Q&A: Infinity
Infinity
Question
Is infinity possible in reality?
A. After all, if reality has existed for an infinite amount of time, we would never have reached this moment, since we would have had to pass through infinitely many moments before the present moment. That would imply that infinity is not possible, at least not in reality.
B. On the other hand, any stretch of time, even the most minimal one, is infinite.
For example, from 12:00 to 12:00 and one second,
one second has passed; that second contains infinitely many decimal numbers, meaning that from 12:00 to 12:00 and one second,
we have passed through one second that is infinitely many decimal numbers.
An infinity of decimal numbers is equivalent to any other quantitative infinity: an infinity of minutes, hours, and so on.
If so, how did we ever get to the time 12:00 and one second at all? After all, in order to reach the time “12:00 and one second,” we were required to pass through infinitely many decimal numbers, which means an infinite amount of time.
In summary, is infinity possible in reality?
If not, you will have to explain seconds, or time in general, in reality—use the paradox I presented in your answer;
and if infinity is possible in reality, you will have to solve the paradox presented at the beginning. Thank you for addressing this.
Answer
There are many misunderstandings here, mainly in mathematics. These are questions typical of Greek and medieval philosophers, but they do not trouble someone who knows a bit more modern mathematics.
A. You assume that if the universe has existed for an infinite time, then there is some point at which it begins and from there we move forward until we reach ourselves. But there is no such point. At most, you can argue that if you go backward in time, you will never reach an edge.
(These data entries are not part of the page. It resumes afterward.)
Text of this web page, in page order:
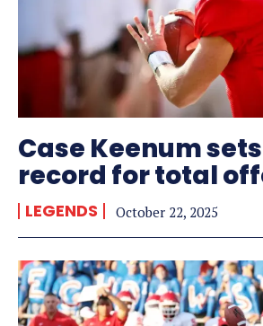
Case Keenum sets
record for total
LEGENDS October 22, 2025
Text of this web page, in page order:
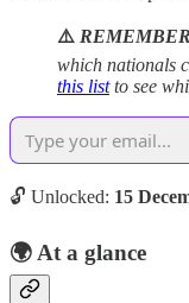
⚠️
which nationals
this listto see
🔓 Unlocked: 15
🌍At a glance
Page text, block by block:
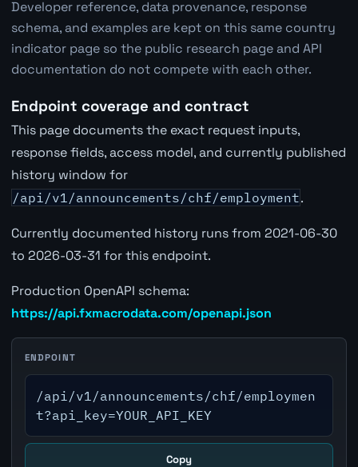
Developer reference, data provenance, response
schema, and examples are kept on this same country
indicator page so the public research page and API
documentation do not compete with each other.
Endpoint coverage and contract
This page documents the exact request inputs,
response fields, access model, and currently published
history window for
/api/v1/announcements/chf/employment.
Currently documented history runs from 2021-06-30
to 2026-03-31 for this endpoint.
Production OpenAPI schema:
https://api.fxmacrodata.com/openapi.json
ENDPOINT
/api/v1/announcements/chf/employmen
t?api_key=YOUR_API_KEY
Copy
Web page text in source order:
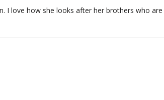
I love how she looks after her brothers who are

The process you described is not well-defined. By the way, contemporary physics says that the world has not existed for an infinite time, but for about 14 billion years.
B. The fact that there are infinitely many points there does not mean it is an infinite amount of time. Every second on the timeline is made up of infinitely many points. So what? This is basically the (mistaken) paradox of Achilles and the tortoise.
Discussion on Answer
Who said anything about atheism?
I explained it. The fact that there are infinitely many points says nothing at all about the length of the segment. As for the paradox of Achilles and the tortoise, there are surely detailed explanations online.
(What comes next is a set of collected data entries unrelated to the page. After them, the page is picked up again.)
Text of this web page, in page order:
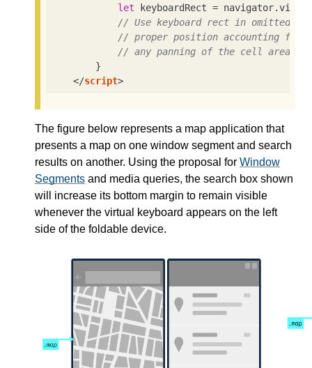
let keyboardRect =
// Use keyboard rect in omitted
// proper position accounting for
// any panning of the cell area
        }
</script>
The figure below represents a map application that
presents a map on one window segment and search
results on another. Using the proposal for Window
Segments and media queries, the search box shown
will increase its bottom margin to remain visible
whenever the virtual keyboard appears on the left
side of the foldable device.
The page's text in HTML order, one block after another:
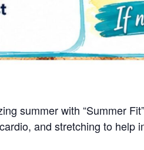
summer with “Summer
and stretching to help

You didn’t, I just mentioned it just in case.
If there are infinitely many time-points, and each point has a value greater than 0, wouldn’t that be an infinite amount of time?
^If* the night is confusing me
I also posted this in another question, looking for the answer.
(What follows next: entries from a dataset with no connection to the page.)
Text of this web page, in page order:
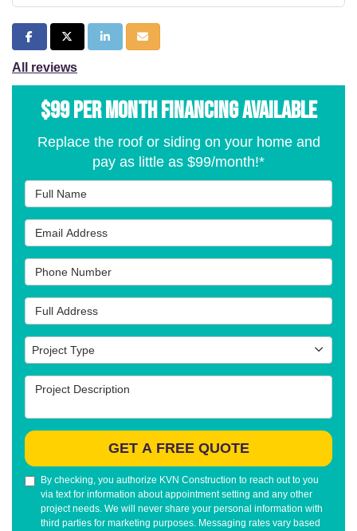
Share on Facebook
Share on Twitter
Share on LinkedIn
Share via Email
All reviews
$99 per Month Financing Available
Replace the roof or siding on your home and
pay as little as $99/month!*
Full Name
Email Address
Phone Number
Full Address
Project Type
Project Type
Project Description
GET A FREE QUOTE
By checking, you authorize KVN Construction to reach out to you
via text for information about appointment setting and any other
project needs. We will never share your personal information with
third parties for marketing purposes. Messaging rates vary based

A point has no length. But this really isn’t the place for math lessons.
Imagine a 1×1 square. Its area is 1. Now divide it in half and color it in. Of what remains, divide it in half and color that in. And so on to infinity. There are infinitely many addends, but you would agree that the area does not exceed the area of the square, which is 1.
What matters is not the infinite series itself, but whether it converges or diverges. Any series of accumulated seconds converges.
In addition, it is not true that an infinity of prime numbers is equivalent to every other infinity. Even among infinities, there is infinity that is countable (for example, the natural numbers) and infinity that cannot be counted (for example, the real and complex numbers).
A. I’m not an atheist; these are just questions that occurred to me.
As for the Big Bang, I read too many physicists who claim that it is not the beginning of the universe, but only the farthest point we can currently investigate… so I’m not sure what I think.
B. I’d be happy for an explanation of why this is a mistaken paradox.